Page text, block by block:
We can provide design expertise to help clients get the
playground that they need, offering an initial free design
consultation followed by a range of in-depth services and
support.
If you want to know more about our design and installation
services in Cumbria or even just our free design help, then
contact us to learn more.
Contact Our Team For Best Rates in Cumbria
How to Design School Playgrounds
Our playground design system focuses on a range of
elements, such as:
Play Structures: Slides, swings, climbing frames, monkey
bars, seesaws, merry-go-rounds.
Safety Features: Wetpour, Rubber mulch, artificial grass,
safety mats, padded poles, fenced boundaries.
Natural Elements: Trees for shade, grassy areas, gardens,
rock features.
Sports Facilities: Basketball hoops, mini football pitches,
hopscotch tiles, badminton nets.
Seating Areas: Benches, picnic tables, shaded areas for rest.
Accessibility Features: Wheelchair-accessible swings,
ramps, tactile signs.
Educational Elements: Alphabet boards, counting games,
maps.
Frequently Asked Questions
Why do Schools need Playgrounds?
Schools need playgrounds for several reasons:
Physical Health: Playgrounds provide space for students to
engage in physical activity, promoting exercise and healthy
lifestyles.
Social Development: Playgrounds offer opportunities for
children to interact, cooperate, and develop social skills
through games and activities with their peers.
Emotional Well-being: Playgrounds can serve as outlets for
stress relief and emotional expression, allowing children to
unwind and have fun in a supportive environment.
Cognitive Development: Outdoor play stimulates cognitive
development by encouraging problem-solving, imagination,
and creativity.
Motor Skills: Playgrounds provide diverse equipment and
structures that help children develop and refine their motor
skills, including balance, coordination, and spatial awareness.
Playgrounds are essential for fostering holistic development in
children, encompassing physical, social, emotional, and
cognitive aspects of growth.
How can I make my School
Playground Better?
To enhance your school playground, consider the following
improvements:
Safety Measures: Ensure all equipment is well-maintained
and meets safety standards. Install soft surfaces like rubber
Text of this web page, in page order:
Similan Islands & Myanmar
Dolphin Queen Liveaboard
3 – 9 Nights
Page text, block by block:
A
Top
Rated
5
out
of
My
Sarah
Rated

* **PROBLEM TO SOLVE**: Copy back the listing above exactly, but only from the line with "How to Design School Playgrounds" through the line with "lifestyles.", both ends included.

* **FINISHED EXERCISE**:
How to Design School Playgrounds
Our playground design system focuses on a range of
elements, such as:
Play Structures: Slides, swings, climbing frames, monkey
bars, seesaws, merry-go-rounds.
Safety Features: Wetpour, Rubber mulch, artificial grass,
safety mats, padded poles, fenced boundaries.
Natural Elements: Trees for shade, grassy areas, gardens,
rock features.
Sports Facilities: Basketball hoops, mini football pitches,
hopscotch tiles, badminton nets.
Seating Areas: Benches, picnic tables, shaded areas for rest.
Accessibility Features: Wheelchair-accessible swings,
ramps, tactile signs.
Educational Elements: Alphabet boards, counting games,
maps.
Frequently Asked Questions
Why do Schools need Playgrounds?
Schools need playgrounds for several reasons:
Physical Health: Playgrounds provide space for students to
engage in physical activity, promoting exercise and healthy
lifestyles.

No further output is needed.